少年声音如戛玉敲冰,夏日听来如有丝丝凉意沁人,毫无恫吓之感。
    薛柔抿唇,不知如何向谢凌钰解释,可他一双眼静静注视自己,一副刨根问底的模样。
    见她为难,谢凌钰忽然问:“想游湖么?”
    “太液池另一边,种了些莲花。”少年垂眸看着她,“是洒锦莲花,或许你会喜欢。”
    谢凌钰记得清清楚楚,王玄逸曾带她观荷。
    他心底轻嗤,不过是寻常小池,寻常莲花罢了,怎能比得上太液池,和那些名贵莲花。
    薛柔怔住,仿佛想起什么,神色有些黯然。
    京中遍布朱衣使,她不敢再去找表兄,不知及笄那日,他会不会来。
    薛柔晃神的时间太久,久到皇帝的脸色从平和冷静到难以自持。
    “洒锦莲花?”薛柔喃喃,“只听说过,未曾见过。”
    “你会喜欢的。”
    谢凌钰语气复又和缓,没什么,只要薛柔见到它们,便不会再惦记先前见到的。
    人性如此,已见珠玉,又岂会惦记草芥。
    薛柔踏上船,入目珠帘绣幕,桂楫兰桡,望着远处,白茫茫水色与天相接,中有三山伫立,的确风景绝佳。
    宫人皆离得远,她盯着一漾一漾的水波,忽然听见身后少年说话。
    “阿音,直到今日,你心底也像魏缃那般畏惧朕么?”
    他仿佛已有答案,呼吸略不稳,还未等她说话,便执拗地问道:“为什么?”
    第35章 少女说话时的唇,像春日……
    薛柔转头看他, 替魏缃辩解:“陛下是天下之主,一言断人生死,魏缃难免畏惧。”

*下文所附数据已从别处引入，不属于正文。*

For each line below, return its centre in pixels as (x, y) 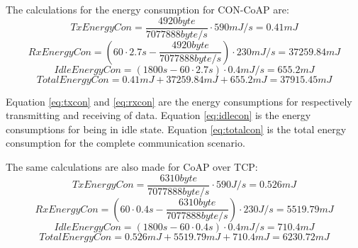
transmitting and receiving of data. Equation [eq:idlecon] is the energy (158, 115)
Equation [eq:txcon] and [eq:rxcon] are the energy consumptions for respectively (179, 101)
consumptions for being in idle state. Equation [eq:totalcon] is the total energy (176, 129)
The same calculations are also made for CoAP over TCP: (132, 167)
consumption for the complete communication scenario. (125, 143)
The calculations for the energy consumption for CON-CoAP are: (147, 9)
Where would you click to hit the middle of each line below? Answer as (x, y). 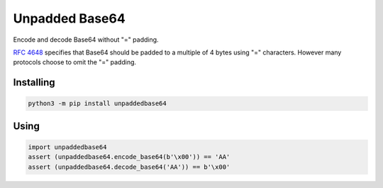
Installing (34, 82)
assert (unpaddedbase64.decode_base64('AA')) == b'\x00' (129, 167)
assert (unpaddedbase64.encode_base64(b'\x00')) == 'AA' (129, 157)
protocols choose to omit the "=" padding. (75, 62)
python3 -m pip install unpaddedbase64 (97, 104)
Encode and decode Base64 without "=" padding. (86, 40)
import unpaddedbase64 (67, 147)
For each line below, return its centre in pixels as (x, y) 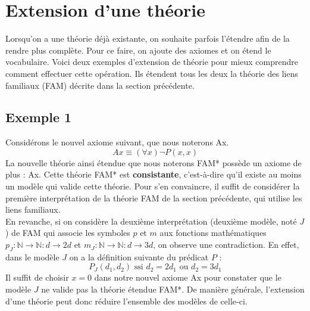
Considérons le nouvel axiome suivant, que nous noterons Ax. (117, 142)
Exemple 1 (39, 117)
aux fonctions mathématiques (213, 233)
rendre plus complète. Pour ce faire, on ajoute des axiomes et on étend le (138, 50)
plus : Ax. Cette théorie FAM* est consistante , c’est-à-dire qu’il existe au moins (154, 174)
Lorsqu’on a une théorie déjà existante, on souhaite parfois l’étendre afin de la (148, 38)
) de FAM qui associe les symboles (68, 233)
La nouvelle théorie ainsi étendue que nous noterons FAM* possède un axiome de (154, 162)
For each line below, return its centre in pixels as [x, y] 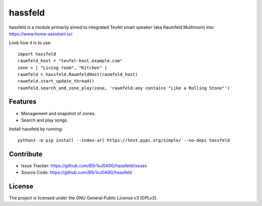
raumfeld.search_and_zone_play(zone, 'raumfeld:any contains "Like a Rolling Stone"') [124, 88]
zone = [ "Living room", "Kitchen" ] [63, 68]
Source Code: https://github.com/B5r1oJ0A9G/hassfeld [76, 172]
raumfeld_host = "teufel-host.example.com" [70, 61]
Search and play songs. [45, 120]
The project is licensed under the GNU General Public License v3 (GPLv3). [83, 198]
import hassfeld [37, 54]
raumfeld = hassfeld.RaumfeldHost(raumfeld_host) [78, 74]
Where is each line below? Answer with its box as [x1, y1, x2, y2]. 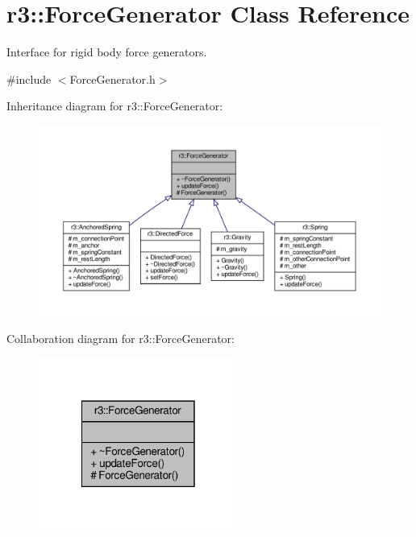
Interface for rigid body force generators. [6, 43, 207, 60]
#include [6, 70, 52, 87]
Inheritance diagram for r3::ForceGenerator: [6, 97, 223, 114]
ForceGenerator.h [69, 70, 156, 87]
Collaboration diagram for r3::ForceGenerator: [6, 329, 235, 346]
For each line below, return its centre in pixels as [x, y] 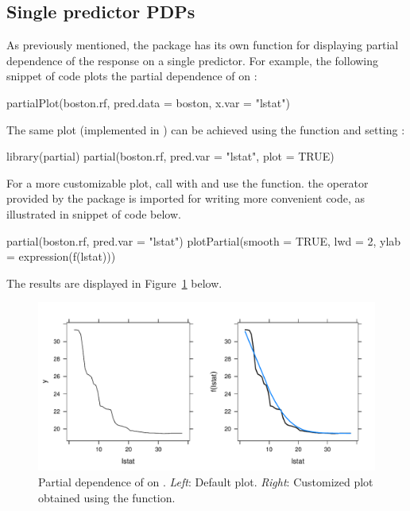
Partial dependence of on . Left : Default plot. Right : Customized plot [206, 481]
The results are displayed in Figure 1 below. [114, 283]
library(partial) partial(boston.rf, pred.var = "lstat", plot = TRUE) [170, 156]
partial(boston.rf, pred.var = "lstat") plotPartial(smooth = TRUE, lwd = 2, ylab [204, 240]
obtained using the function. [107, 497]
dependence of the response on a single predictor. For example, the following [193, 60]
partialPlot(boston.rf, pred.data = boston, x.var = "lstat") [148, 102]
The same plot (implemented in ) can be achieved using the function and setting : [206, 129]
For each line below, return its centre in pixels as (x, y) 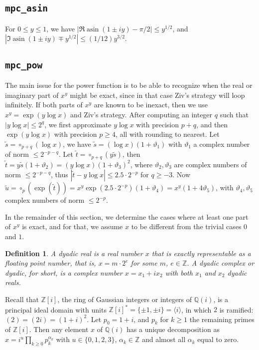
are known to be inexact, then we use (151, 105)
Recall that (22, 299)
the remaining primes (222, 319)
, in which (196, 309)
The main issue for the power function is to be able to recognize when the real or (129, 85)
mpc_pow (24, 65)
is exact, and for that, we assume (72, 226)
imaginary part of (32, 95)
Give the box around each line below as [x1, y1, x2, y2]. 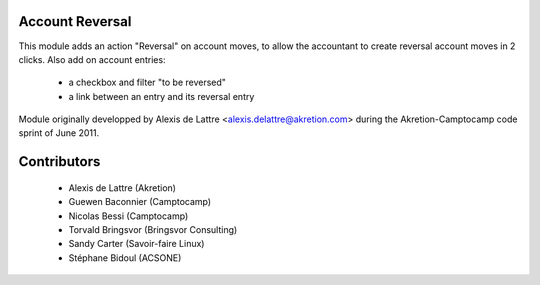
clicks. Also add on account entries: [18, 53, 166, 65]
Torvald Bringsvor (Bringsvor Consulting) [68, 224, 238, 236]
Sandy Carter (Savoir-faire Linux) [68, 238, 205, 250]
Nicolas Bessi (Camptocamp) [68, 210, 189, 222]
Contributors [18, 153, 101, 170]
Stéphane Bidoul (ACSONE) [68, 251, 182, 264]
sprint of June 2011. [18, 127, 100, 139]
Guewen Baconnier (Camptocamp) [68, 196, 212, 208]
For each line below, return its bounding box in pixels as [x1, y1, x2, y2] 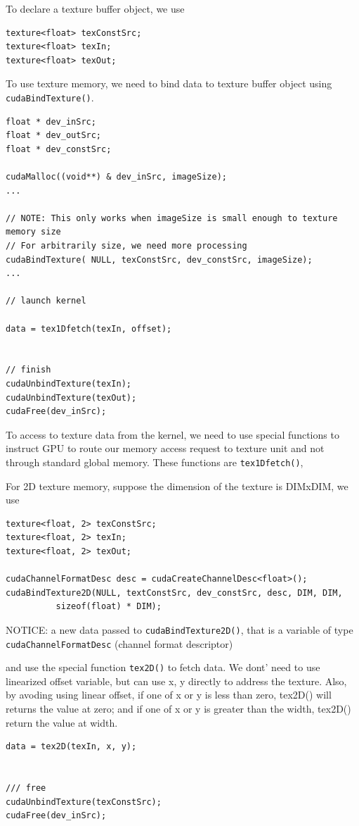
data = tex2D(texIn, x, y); [6, 741, 137, 752]
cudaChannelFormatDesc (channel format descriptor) [6, 636, 233, 651]
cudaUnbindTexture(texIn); [6, 378, 131, 389]
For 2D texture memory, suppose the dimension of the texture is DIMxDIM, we [6, 478, 348, 493]
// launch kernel [6, 296, 86, 306]
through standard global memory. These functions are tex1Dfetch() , [6, 454, 303, 469]
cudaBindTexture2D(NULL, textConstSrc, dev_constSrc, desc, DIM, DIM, [6, 587, 343, 598]
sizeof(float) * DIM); [56, 601, 162, 612]
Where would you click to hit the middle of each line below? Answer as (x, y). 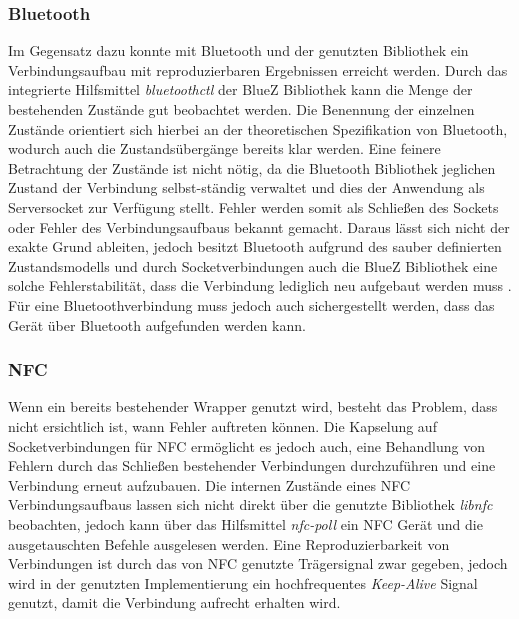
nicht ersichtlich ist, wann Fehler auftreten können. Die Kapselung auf (222, 425)
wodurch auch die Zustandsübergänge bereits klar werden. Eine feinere (224, 148)
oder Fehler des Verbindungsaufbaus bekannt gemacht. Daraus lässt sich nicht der (259, 226)
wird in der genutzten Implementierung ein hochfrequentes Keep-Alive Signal (243, 582)
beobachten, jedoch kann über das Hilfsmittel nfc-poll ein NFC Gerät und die (245, 523)
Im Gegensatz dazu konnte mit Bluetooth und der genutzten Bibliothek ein (238, 50)
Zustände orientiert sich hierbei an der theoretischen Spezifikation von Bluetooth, (258, 128)
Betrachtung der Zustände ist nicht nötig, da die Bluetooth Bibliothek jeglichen (252, 167)
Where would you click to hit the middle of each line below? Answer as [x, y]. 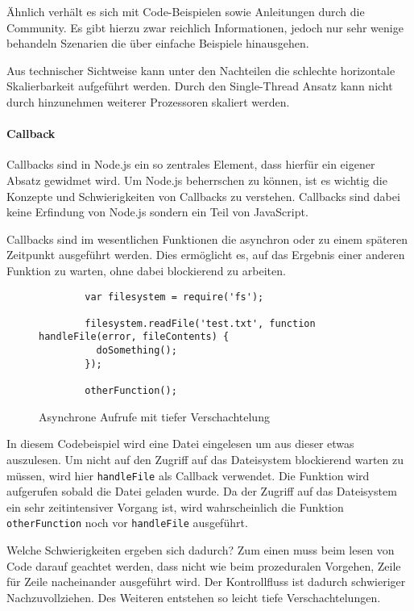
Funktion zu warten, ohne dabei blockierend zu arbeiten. [146, 270]
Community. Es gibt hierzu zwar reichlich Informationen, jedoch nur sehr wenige [205, 27]
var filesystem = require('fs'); [174, 297]
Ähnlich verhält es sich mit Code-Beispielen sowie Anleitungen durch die [186, 11]
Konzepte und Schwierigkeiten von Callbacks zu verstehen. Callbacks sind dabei [203, 196]
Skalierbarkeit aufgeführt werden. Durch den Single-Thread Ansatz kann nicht [200, 86]
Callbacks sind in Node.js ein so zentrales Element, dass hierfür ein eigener [191, 164]
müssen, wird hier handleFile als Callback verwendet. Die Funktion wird [188, 475]

    “朕问的是你。”谢凌钰看着她, 轻声问:“朕何处待你不好?叫你拒之如狼,防之似虎。”
    薛柔直视那双如墨的眼睛,“伴君本就如伴虎,陛下,倘若你面前有一人,可随时取你首级,你可会有片刻松懈?”
    哪怕是姑母, 也不敢随意使唤先帝做这做那。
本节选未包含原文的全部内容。